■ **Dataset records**
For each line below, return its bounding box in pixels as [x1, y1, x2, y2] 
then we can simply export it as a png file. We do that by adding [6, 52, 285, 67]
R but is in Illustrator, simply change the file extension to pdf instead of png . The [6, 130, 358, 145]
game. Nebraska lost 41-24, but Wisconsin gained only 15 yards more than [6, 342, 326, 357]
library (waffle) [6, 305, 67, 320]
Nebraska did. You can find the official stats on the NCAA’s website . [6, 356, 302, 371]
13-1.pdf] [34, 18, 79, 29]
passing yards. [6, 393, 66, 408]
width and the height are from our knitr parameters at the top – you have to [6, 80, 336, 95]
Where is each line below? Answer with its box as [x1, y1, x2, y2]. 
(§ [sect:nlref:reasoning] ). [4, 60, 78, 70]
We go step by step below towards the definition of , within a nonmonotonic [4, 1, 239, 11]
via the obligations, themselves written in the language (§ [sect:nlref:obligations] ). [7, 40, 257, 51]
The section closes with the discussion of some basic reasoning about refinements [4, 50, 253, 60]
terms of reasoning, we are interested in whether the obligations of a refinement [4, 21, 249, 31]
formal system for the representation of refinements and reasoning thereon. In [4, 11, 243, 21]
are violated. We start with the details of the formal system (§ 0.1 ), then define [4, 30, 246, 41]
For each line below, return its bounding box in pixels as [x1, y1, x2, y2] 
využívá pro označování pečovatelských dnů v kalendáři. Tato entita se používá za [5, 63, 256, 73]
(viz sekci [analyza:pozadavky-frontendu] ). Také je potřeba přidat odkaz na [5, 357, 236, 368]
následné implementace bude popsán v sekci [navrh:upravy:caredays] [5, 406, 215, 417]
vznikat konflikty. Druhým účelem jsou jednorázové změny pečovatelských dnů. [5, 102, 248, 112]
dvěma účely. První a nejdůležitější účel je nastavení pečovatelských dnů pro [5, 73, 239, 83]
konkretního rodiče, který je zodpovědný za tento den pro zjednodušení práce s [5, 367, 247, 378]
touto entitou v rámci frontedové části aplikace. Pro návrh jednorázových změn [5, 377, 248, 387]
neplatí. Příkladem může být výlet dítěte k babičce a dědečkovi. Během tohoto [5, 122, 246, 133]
---
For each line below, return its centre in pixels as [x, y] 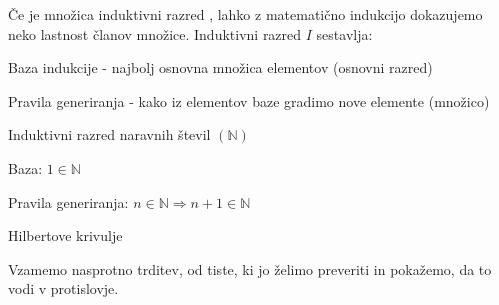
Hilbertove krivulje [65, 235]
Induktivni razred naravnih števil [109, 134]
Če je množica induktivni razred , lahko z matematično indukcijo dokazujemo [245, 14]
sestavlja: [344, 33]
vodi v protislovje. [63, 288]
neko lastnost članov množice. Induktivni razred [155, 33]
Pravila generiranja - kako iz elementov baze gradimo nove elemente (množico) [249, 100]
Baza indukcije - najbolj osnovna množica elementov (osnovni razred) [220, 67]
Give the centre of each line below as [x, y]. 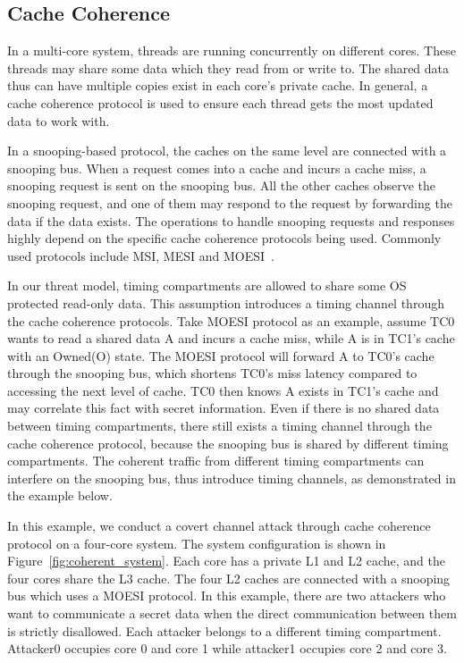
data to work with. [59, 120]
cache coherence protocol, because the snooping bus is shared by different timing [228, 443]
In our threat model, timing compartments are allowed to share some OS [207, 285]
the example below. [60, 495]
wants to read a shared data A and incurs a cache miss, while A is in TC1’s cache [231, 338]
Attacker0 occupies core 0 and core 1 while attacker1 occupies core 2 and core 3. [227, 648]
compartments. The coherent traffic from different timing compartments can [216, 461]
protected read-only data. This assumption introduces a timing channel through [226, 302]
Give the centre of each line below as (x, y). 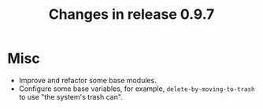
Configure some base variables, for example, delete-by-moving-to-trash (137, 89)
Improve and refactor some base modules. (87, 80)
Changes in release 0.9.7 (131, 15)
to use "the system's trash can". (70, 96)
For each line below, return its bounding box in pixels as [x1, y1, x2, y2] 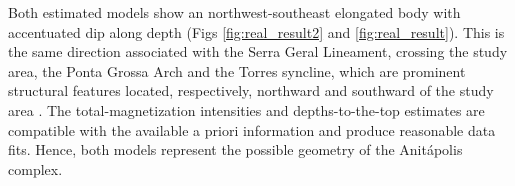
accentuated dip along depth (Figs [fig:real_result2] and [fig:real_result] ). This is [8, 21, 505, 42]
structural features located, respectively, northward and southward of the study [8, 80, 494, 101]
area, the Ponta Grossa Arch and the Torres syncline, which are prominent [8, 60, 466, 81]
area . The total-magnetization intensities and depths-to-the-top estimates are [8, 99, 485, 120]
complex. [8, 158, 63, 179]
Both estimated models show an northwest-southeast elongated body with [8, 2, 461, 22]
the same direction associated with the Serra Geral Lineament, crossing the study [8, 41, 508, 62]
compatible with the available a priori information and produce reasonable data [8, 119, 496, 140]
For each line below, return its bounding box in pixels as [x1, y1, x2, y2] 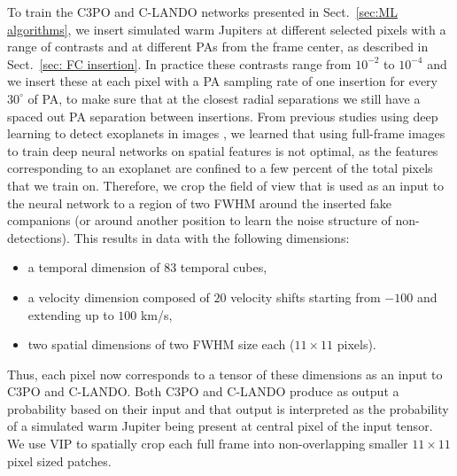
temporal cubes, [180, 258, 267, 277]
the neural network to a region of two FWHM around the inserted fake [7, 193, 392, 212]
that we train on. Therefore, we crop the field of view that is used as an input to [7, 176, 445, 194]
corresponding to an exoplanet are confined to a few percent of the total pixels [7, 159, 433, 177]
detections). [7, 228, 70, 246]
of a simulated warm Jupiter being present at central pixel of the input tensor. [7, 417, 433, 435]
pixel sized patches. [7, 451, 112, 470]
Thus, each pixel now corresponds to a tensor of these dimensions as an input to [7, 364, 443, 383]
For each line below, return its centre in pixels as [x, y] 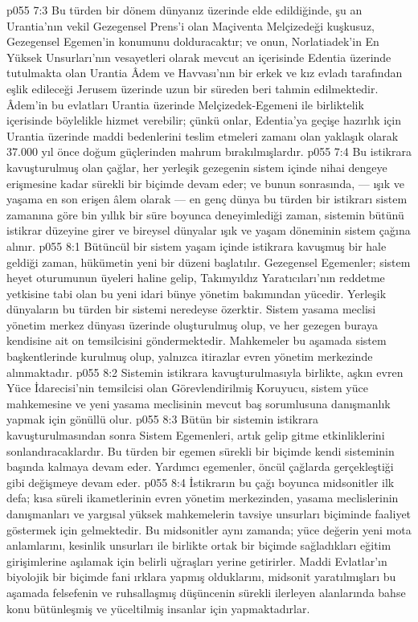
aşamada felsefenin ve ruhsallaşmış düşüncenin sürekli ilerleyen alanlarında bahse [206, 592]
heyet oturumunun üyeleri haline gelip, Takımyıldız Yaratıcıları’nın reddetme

■ **WORK INSTRUCTION**
A verbatim transcription is needed of the lines above, starting at the line with "(viz sekci [analyza:pozadavky-frontendu]" and ending at the line with "vznikat konflikty. Druhým", both included, and of nothing else.

■ **ANSWER AREA**
(viz sekci [analyza:pozadavky-frontendu] ). Také je potřeba přidat odkaz na [5, 357, 236, 368]
následné implementace bude popsán v sekci [navrh:upravy:caredays] [5, 406, 215, 417]
vznikat konflikty. Druhým účelem jsou jednorázové změny pečovatelských dnů. [5, 102, 248, 112]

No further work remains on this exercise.